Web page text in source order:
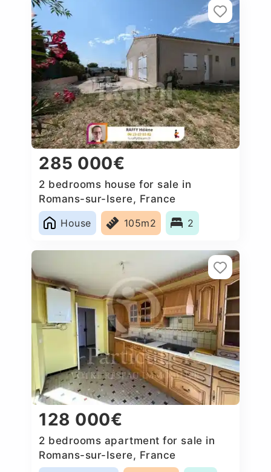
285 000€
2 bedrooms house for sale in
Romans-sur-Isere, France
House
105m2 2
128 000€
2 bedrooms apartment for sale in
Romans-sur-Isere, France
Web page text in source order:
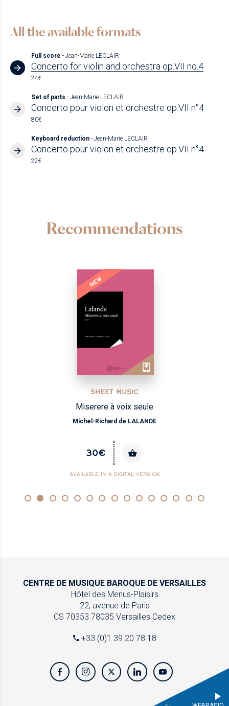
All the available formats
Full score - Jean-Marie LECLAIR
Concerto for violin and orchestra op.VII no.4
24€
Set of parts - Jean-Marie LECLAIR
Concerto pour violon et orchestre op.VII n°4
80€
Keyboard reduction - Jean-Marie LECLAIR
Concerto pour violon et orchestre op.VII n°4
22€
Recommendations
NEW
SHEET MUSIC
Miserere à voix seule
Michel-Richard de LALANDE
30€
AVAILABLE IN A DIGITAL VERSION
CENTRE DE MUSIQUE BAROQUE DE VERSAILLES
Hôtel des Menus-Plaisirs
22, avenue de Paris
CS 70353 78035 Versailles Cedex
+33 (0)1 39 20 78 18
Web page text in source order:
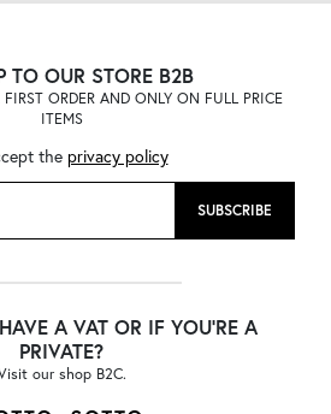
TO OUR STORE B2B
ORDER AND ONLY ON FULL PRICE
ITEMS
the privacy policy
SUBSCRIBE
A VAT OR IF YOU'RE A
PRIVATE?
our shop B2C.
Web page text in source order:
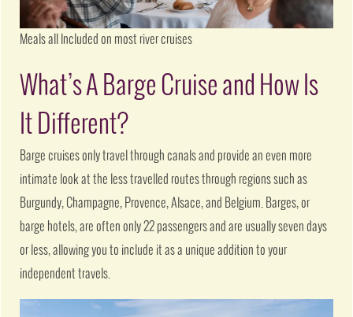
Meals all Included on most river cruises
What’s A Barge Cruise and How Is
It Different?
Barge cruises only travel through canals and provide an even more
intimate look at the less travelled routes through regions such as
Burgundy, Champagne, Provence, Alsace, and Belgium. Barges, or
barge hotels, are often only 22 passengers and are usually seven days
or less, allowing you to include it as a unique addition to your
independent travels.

○ ○ ○ ○ ○

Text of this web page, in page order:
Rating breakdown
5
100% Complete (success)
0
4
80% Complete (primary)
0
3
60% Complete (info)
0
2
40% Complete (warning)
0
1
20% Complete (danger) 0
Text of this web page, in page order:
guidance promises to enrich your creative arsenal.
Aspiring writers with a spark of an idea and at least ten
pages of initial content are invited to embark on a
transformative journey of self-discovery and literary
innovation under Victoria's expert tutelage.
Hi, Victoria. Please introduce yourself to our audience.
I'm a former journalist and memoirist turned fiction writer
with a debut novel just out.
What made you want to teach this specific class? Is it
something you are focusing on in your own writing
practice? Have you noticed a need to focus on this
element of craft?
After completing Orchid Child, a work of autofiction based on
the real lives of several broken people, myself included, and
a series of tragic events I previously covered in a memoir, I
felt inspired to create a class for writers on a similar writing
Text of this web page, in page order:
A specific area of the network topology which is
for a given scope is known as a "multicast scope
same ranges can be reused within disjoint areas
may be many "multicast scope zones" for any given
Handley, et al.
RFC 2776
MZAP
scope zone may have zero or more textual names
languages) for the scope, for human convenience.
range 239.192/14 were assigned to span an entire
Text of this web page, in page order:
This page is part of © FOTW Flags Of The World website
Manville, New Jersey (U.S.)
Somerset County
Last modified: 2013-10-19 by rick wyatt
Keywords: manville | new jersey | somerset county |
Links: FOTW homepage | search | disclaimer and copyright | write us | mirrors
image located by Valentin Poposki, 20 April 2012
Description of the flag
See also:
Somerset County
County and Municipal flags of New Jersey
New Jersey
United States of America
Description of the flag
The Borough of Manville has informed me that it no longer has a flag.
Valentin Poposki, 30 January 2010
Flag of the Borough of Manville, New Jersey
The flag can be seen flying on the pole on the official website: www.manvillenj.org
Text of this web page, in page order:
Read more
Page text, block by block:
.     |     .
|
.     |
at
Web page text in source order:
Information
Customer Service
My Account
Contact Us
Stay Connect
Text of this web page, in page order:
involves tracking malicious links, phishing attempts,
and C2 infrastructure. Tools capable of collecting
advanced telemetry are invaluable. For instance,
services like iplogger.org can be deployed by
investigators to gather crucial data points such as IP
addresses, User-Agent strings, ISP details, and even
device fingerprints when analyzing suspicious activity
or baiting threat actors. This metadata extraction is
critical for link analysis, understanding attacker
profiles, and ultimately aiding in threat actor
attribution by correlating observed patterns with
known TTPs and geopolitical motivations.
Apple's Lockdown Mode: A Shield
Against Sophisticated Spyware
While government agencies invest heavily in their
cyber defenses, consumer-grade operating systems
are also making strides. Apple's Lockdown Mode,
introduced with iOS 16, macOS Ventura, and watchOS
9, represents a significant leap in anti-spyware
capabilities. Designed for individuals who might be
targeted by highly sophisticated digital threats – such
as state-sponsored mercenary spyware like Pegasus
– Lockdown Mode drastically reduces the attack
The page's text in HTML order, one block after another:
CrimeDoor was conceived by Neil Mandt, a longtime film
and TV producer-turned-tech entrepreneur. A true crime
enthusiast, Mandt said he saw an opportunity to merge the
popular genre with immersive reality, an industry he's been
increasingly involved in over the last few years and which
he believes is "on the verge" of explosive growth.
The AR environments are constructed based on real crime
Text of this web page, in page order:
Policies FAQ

○ ○ ○ ○ ○

### Prompt
Find the line with "CS 70353 78035 Versailles Cedex" and the line with "independent travels." in the records above. Copy both and all lines between them exactly, without pictures.

### Answer section
CS 70353 78035 Versailles Cedex
+33 (0)1 39 20 78 18
Web page text in source order:
TO OUR STORE B2B
ORDER AND ONLY ON FULL PRICE
ITEMS
the privacy policy
SUBSCRIBE
A VAT OR IF YOU'RE A
PRIVATE?
our shop B2C.
Web page text in source order:
Meals all Included on most river cruises
What’s A Barge Cruise and How Is
It Different?
Barge cruises only travel through canals and provide an even more
intimate look at the less travelled routes through regions such as
Burgundy, Champagne, Provence, Alsace, and Belgium. Barges, or
barge hotels, are often only 22 passengers and are usually seven days
or less, allowing you to include it as a unique addition to your
independent travels.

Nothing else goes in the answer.